I am running a wordpress site on a Ubuntu 20.04 based LEMP server.
I have the pagespeed plugin enabled, and in order to force it to cache my website, I am using wget from a different box to mirror the site. However, when using wget from a 2nd box, It stops downloading at the first page (index.html), with the error
nofollow attribute found in /tmp/ramdisk/www.example.com/index.html. Will
not follow any links on this page
Below is the wget command I am using and the return results:
wget -m -p -E -k -P /tmp/ramdisk/ https://www.example.com
--2022-05-17 16:41:40-- https://www.example.com/
Resolving www.example.com (www.example.com)... 1**.2*.1**.*
Connecting to www.example.com (www.example.com)|1**.2*.1**.*|:443... connected.

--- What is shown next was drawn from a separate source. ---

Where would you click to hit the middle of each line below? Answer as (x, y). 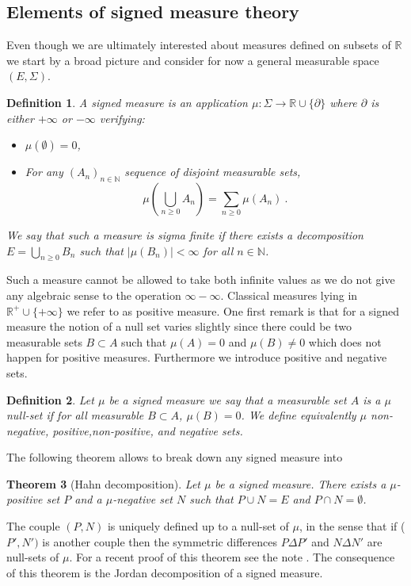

HTTP request sent, awaiting response... 200 OK
Length: unspecified [text/html]
Saving to: ‘/tmp/ramdisk/www.example.com/index.html’
www.example.com/index.html [ <=> ] 130.71K 210KB/s in 0.6s
Last-modified header missing -- time-stamps turned off.
2022-05-17 16:41:42 (210 KB/s) - ‘/tmp/ramdisk/www.example.com/index.html’ saved [133848]
nofollow attribute found in /tmp/ramdisk/www.example.com/index.html. Will not follow any links on this page
FINISHED --2022-05-17 16:41:42--
Total wall clock time: 2.0s
Downloaded: 1 files, 131K in 0.6s (210 KB/s)
Converting links in /tmp/ramdisk/www.example.com/index.html... 135.
42-93
Converted links in 1 files in 0.004 seconds.
How can I go about finding the nofollow attributes and removing them so wget will fully download my website?